Allevare dei canarini: tutto quello che dovete sapere

11 maggio, 2018

I canarini sono degli animali meravigliosi che emettono uno dei canti più belli al mondo. E’ per questo che molti desiderano prendersi cura di loro, e oggi vi daremo dei consigli su come farlo.

Cosa tenere in considerazione se si allevano dei canarini?

La gabbia

La gabbia è uno degli elementi più importanti per allevare i canarini. Sceglietene una sufficientemente grande da permettere agli uccelli di muoversi, ma che allo stesso tempo possa essere messa in un luogo spazioso e che sia facile da pulire.

Dovrete disporre di due separatori da mettere all’interno, uno con delle griglie e uno opaco, per impedire che i canarini si uniscano e si vedano prima del tempo.

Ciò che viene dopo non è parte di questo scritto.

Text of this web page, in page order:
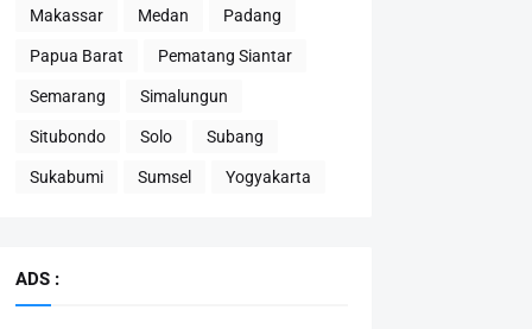
Makassar Medan Padang
Papua Barat Pematang Siantar
Semarang Simalungun
Situbondo Solo Subang
Sukabumi Sumsel Yogyakarta
ADS :
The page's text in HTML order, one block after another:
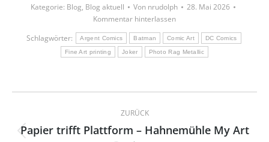
Kategorie: Blog, Blog aktuell Von nrudolph
28. Mai 2026
Kommentar hinterlassen
Schlagwörter:
Argent Comics Batman Comic Art DC Comics
Fine Art printing Joker Photo Rag Metallic
Kommentarnavigation
ZURÜCK
Vorheriger
Papier trifft Plattform – Hahnemühle My Art
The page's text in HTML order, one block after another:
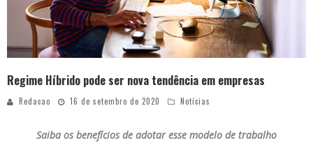
Regime Híbrido pode ser nova tendência em empresas
Redacao 16 de setembro de 2020 Notícias
Saiba os benefícios de adotar esse modelo de trabalho
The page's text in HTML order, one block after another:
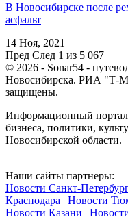
В Новосибирске после
асфальт
14 Ноя, 2021
Пред След 1 из 5 067
© 2026 - Sonar54 -
Новосибирска. РИА
защищены.
Информационный портал
бизнеса, политики,
Новосибирской области.
Наши сайты партнеры:
Новости Санкт-
Краснодара | Новости
Новости Казани |
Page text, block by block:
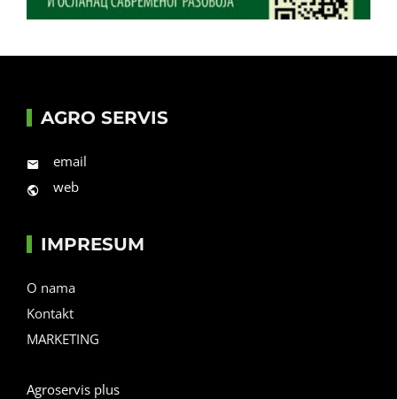
AGRO SERVIS
email
web
IMPRESUM
O nama
Kontakt
MARKETING
Agroservis plus
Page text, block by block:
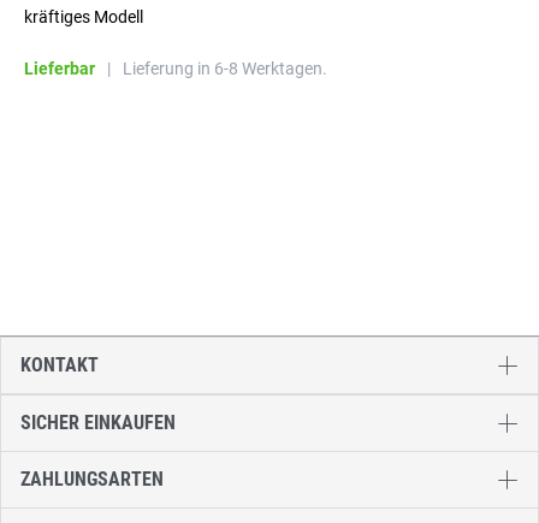
kräftiges Modell
Lieferbar | Lieferung in 6-8 Werktagen.
SICHER EINKAUFEN
ZAHLUNGSARTEN
KONTAKT
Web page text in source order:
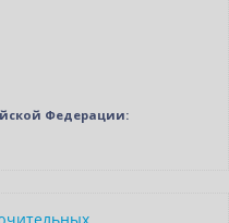
Федерации:
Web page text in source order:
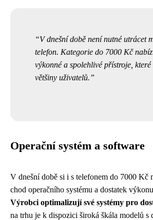
V dnešní době není nutné utrácet
telefon. Kategorie do 7000 Kč
výkonné a spolehlivé přístroje,
většiny uživatelů.
Operační systém a software
V dnešní době si i s telefonem do 7000 Kč
chod operačního systému a dostatek
Výrobci optimalizují své systémy pro
na trhu je k dispozici široká škála modelů s
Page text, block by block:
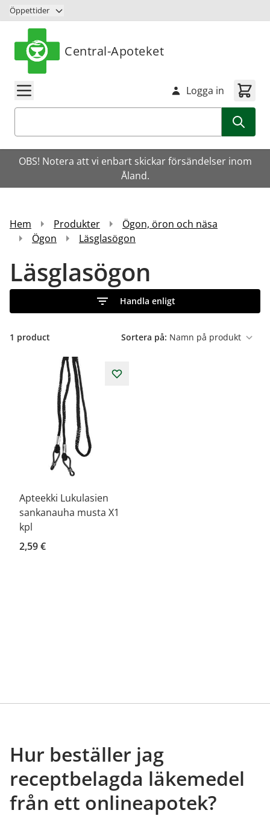
Hoppa till innehåll
Öppettider
Central-Apoteket
Logga in
OBS! Notera att vi enbart skickar försändelser inom
Åland.
Hem Produkter
Ögon, öron och näsa
Ögon
Läsglasögon
Läsglasögon
Handla enligt
1 product Sortera på:
Apteekki Lukulasien
sankanauha musta X1
kpl
2,59 €
Hur beställer jag
receptbelagda läkemedel
från ett onlineapotek?
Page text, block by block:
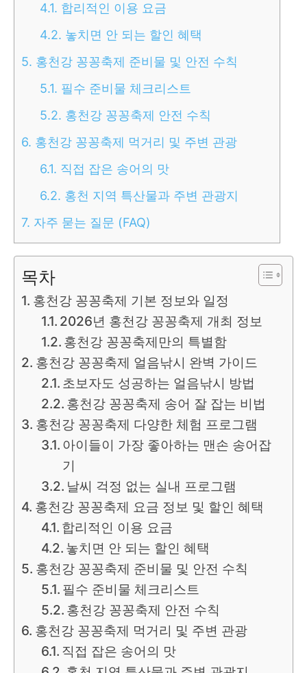
4.1. 합리적인 이용 요금
4.2. 놓치면 안 되는 할인 혜택
5. 홍천강 꽁꽁축제 준비물 및 안전 수칙
5.1. 필수 준비물 체크리스트
5.2. 홍천강 꽁꽁축제 안전 수칙
6. 홍천강 꽁꽁축제 먹거리 및 주변 관광
6.1. 직접 잡은 송어의 맛
6.2. 홍천 지역 특산물과 주변 관광지
7. 자주 묻는 질문 (FAQ)
목차
홍천강 꽁꽁축제 기본 정보와 일정
2026년 홍천강 꽁꽁축제 개최 정보
홍천강 꽁꽁축제만의 특별함
홍천강 꽁꽁축제 얼음낚시 완벽 가이드
초보자도 성공하는 얼음낚시 방법
홍천강 꽁꽁축제 송어 잘 잡는 비법
홍천강 꽁꽁축제 다양한 체험 프로그램
아이들이 가장 좋아하는 맨손 송어잡
기
날씨 걱정 없는 실내 프로그램
홍천강 꽁꽁축제 요금 정보 및 할인 혜택
합리적인 이용 요금
놓치면 안 되는 할인 혜택
홍천강 꽁꽁축제 준비물 및 안전 수칙
필수 준비물 체크리스트
홍천강 꽁꽁축제 안전 수칙
홍천강 꽁꽁축제 먹거리 및 주변 관광
직접 잡은 송어의 맛
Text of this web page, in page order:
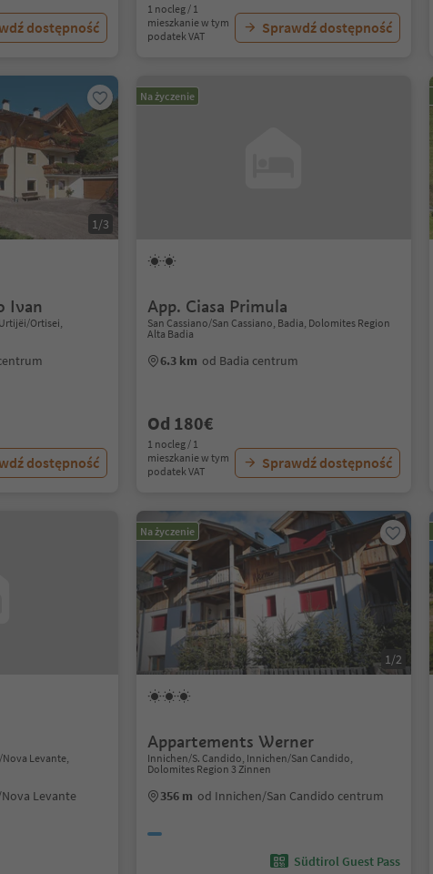
dostępność
1 nocleg / 1
mieszkanie w tym
podatek VAT
Sprawdź dostępność
1/3
Ivan
Ortisei,
dostępność
Na życzenie
App. Ciasa Primula
San Cassiano/San Cassiano, Badia, Dolomites Region
Alta Badia
6.3 km od Badia centrum
Od 180€
1 nocleg / 1
mieszkanie w tym
podatek VAT
Sprawdź dostępność
Nova Levante,
Levante
Na życzenie
1/2
Appartements Werner
Innichen/S. Candido, Innichen/San Candido,
Dolomites Region 3 Zinnen
356 m od Innichen/San Candido centrum
Südtirol Guest Pass
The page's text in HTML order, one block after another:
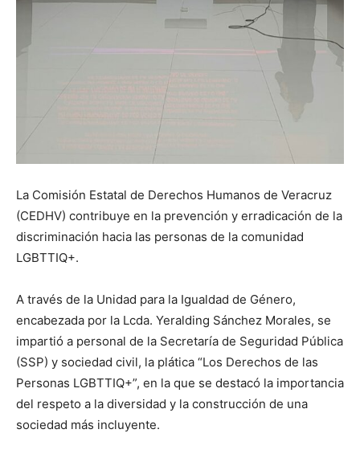
La Comisión Estatal de Derechos Humanos de Veracruz
(CEDHV) contribuye en la prevención y erradicación de la
discriminación hacia las personas de la comunidad
LGBTTIQ+.
A través de la Unidad para la Igualdad de Género,
encabezada por la Lcda. Yeralding Sánchez Morales, se
impartió a personal de la Secretaría de Seguridad Pública
(SSP) y sociedad civil, la plática “Los Derechos de las
Personas LGBTTIQ+”, en la que se destacó la importancia
del respeto a la diversidad y la construcción de una
sociedad más incluyente.

L’abitacolo deve essere sempre pulito alla perfezione. Lavate la base della gabbia tutti i giorni, e le ciotole per il cibo e per l’acqua almeno due volte a settimana. Ciò eviterà che i canarini neonati contraggano delle malattie o delle infezioni.

Alimentazione

Il miglio è alla base dell’alimentazione dei canarini, anche se dovrà essere associato ad un misto di cereali e, due volte a settimana, alla frutta e alla verdura. L’osso di seppia e il grit devono essere sempre a loro disposizione.

miglio per canarini

Ovviamente, una volta arrivati i piccoli, questi avranno bisogno di una pasta fatta apposta per loro, così come del miglio e dei vegetali. Uno dei più raccomandati è il broccolo, poiché le sue proprietà sono molto benefiche per i neonati.

Preparazione all’accoppiamento

La luce è determinante per allevare dei canarini. Il periodo dell’accoppiamento si presenta tra gli ultimi di febbraio e tutto il mese di marzo, e circa 20-30 giorni dopo i due uccelli si uniranno.

Mettete sia il separatore opaco che quello con le griglie, però fate in modo che sia il primo a prevalere. Più luce solare riceveranno gli animali, migliore sarà la riuscita dell’accoppiamento. Il separatore opaco dovrà restare nella gabbia per circa 20 giorni, poi toglietelo e lasciate solo quello con le griglie per 10 giorni.

Mentre stanno lontani, dovrete somministrare ai due uccelli la pasta per i piccoli canarini, affinché si abituino all’odore e al sapore quando quest’ultimi arriveranno. Inoltre, dovete dargli una dose extra di calorie e di vitamine, specialmente alla futura madre, perché avrà bisogno di più energia del solito.

Il nido

Non trovandosi nel suo habitat naturale, sarà difficile che la madre possa crearsi da sola un nido, quindi potete fare due cose: comprarne uno o fornirgli il materiale necessario per farlo da sola.

Se decidete di comprarlo, prendete del pelo di capra, affinché la madre lo usi per riempire il nido e formare una specie di letto per le uova. Questo gli permetterà di stare al caldo e che i piccoli stiano comodi una volta nati.

piccoli canarini nel nido

Le uova

Le uova arriveranno una ad una ogni giorno. In genere saranno massimo sei. Una volta arrivato il primo, vi raccomandiamo di sostituirlo con uno di plastica e di mettere quello vero in un recipiente con del miglio e di girarle ogni giorno.

Fate lo stesso con le altre finché non arrivate a quattro e la madre potrà incubarle tutte insieme. Ciò eviterà la competizione tra i piccoli.

Questi sono i passi da seguire per allevare dei canarini, degli uccelli dal canto angelico e molti adatti come animali domestici.